A statistical casualty?

Baroness Young has resigned as Chair of the Care Quality Commission (CQC) after reports of conflicts with Health Secretary Andy Burnham concerning procedures for monitoring the NHS.

In particular, there has been strong media attention on the apparent conflict between the ratings provided by the CQC and those released last week by Dr Foster in their Good Hospital Guide: nine of the 12 hospitals identified by Dr Foster as “significantly underperforming” for patient safety had been rated as “good” or “excellent” by CQC for Quality of Services. 

Both sets of ratings rely on the mathematical combination of performance indicators to create an overall rating and so are essentially based on statistical analysis. So Baroness Young can perhaps be seen as a statistical casualty.

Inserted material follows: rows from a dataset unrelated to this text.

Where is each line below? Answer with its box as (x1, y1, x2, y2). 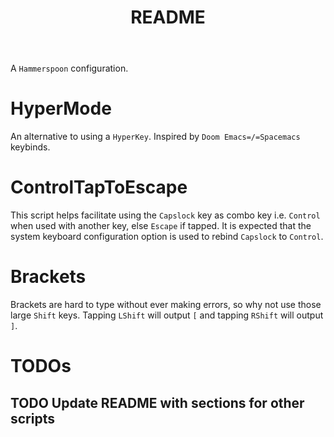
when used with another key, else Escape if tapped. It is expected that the (10, 220, 312, 232)
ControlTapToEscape (10, 176, 188, 199)
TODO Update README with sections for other (10, 394, 305, 411)
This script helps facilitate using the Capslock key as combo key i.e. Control (10, 209, 321, 221)
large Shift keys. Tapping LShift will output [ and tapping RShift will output (10, 309, 324, 321)
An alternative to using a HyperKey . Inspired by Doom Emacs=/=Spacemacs (10, 131, 301, 143)
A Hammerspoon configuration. (10, 62, 129, 75)
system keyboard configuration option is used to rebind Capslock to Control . (10, 231, 324, 243)
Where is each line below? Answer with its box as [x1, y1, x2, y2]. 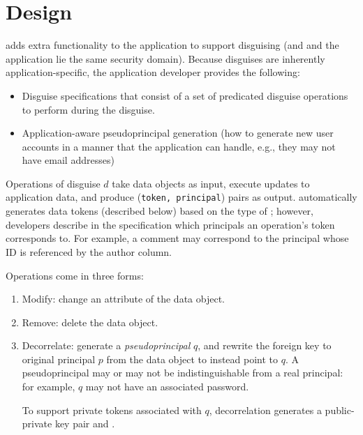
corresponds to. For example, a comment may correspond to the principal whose [6, 231, 349, 245]
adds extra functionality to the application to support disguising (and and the [6, 38, 339, 52]
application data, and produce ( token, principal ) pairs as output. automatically [6, 190, 357, 204]
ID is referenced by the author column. [6, 244, 172, 259]
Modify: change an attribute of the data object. [22, 291, 225, 306]
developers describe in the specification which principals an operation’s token [6, 217, 335, 231]
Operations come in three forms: [6, 268, 144, 282]
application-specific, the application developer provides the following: [6, 65, 300, 79]
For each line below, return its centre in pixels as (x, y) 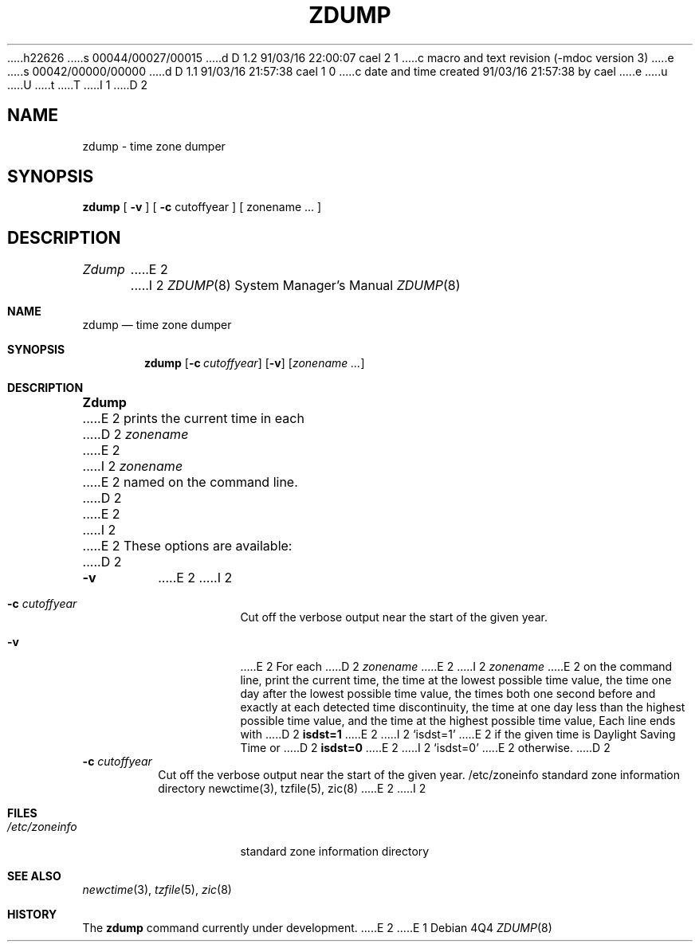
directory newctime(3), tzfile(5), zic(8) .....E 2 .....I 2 (292, 789)
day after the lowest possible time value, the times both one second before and (448, 694)
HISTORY (32, 915)
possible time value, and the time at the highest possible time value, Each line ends (458, 721)
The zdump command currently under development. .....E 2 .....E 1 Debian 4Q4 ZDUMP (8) (317, 928)
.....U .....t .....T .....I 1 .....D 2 (78, 84)
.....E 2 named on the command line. (190, 482)
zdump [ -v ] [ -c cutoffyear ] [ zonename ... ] (202, 207)
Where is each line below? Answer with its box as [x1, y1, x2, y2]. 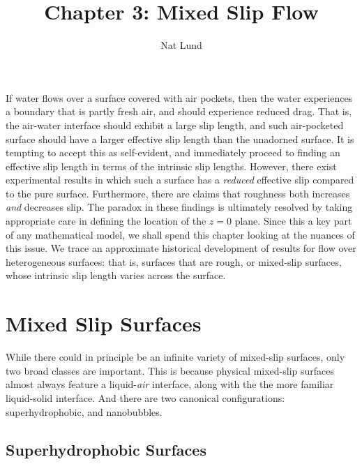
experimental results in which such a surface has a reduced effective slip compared [6, 172, 354, 187]
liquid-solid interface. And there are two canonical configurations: [6, 390, 285, 405]
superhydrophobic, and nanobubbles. [6, 404, 163, 419]
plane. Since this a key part [234, 214, 352, 228]
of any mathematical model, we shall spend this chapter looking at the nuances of [6, 227, 355, 241]
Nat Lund [160, 38, 202, 52]
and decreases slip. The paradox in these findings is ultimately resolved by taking [6, 200, 353, 214]
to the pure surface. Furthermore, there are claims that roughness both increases [6, 186, 350, 200]
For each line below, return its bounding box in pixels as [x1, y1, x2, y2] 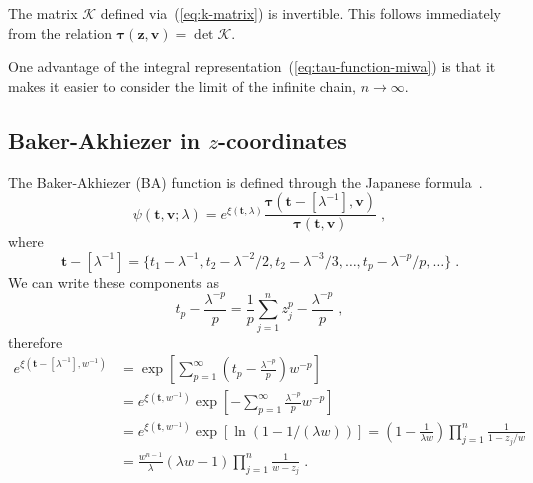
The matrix [8, 3, 78, 23]
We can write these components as [8, 271, 220, 292]
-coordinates [217, 124, 347, 155]
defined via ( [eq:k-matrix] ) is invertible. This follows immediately [100, 3, 501, 23]
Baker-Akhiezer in [8, 124, 201, 155]
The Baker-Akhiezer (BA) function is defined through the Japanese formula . [8, 171, 483, 192]
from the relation [8, 22, 112, 43]
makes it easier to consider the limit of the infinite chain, [8, 75, 356, 96]

I should state an interest: I have contributed to the statistical methods that are extensively used by both the CQC and Dr Foster. So if they are using similar methods, how can they come to such different answers? Sadly, the journalistic coverage of this issue has been woeful and the level of argument has been predictably dire – nobody seems to have made the slightest effort to get below the surface and understand what drives the ratings.

For example, as I reported in The Times last week, it takes only a few clicks to see that St Helens hospital, considered “excellent” by the CQC, was marked down as by Dr Foster as “significantly underperforming” because safety incident data had not been reported in time due to technical problems. The Daily Mail also nonsensically reports that Basildon’s excess mortality rate was discovered in a surprise inspection, as if the inspectors found bodies littering the grounds, whereas the CQC had been investigating Basildon for its mortality for some time beforehand. So the choice of indicator, its recency, its relevance to safety and the way in which they are combined are all crucial.

Of course the full gory details of how routine data is selected, collected, adjusted and combined to form a "rating" is a nightmare of complexity, difficult to untangle even for an experienced statistician. Dr Foster provide a guide to its methodology but gloss over the precise details of how the individual indicators are weighted or the basis for the weights. 
In fact the methods they appear to have used were intended to suggest who should be inspected, and not to produce global ratings, which many would claim should reflect values and priorities rather than be derived on purely statistical grounds. But the interviewer on the Today programme let them get away with saying that their data and methods were on the website, when neither the raw data, indicator values, the weighting system nor the final score are actually provided – only the final rank between 0 and 100. 
Unfortunately the CQC rating is if anything even more obscure in its derivation: to some extent this is inevitable but it should be the responsibility of any regulator to provide software that allows anyone to "drill down" and find out what is driving the conclusions.
Now of course for many people this story simply provides an opportunity to express an opinion about the government, which makes reading the comments underneath online articles so depressing. But we should expect better of our media, and this unwillingness to engage with the ideas behind the ratings means that neither of the agencies are properly held to account.
If the "scandal" had been about financial irregularities in a company, then economic correspondents would be let loose upon the story and might even be able to explain to the public what was going on. 
But because this story concerns some slightly subtle analysis of routine statistics, none of the media seem able to drum up anyone who has a clue what is going on and be able to tell us why the agencies could come up with such different answers. As usual statistics are simultaneously treated as unquestionable but with great scepticism, and not as constructions that can be questioned and examined. Which is very sad.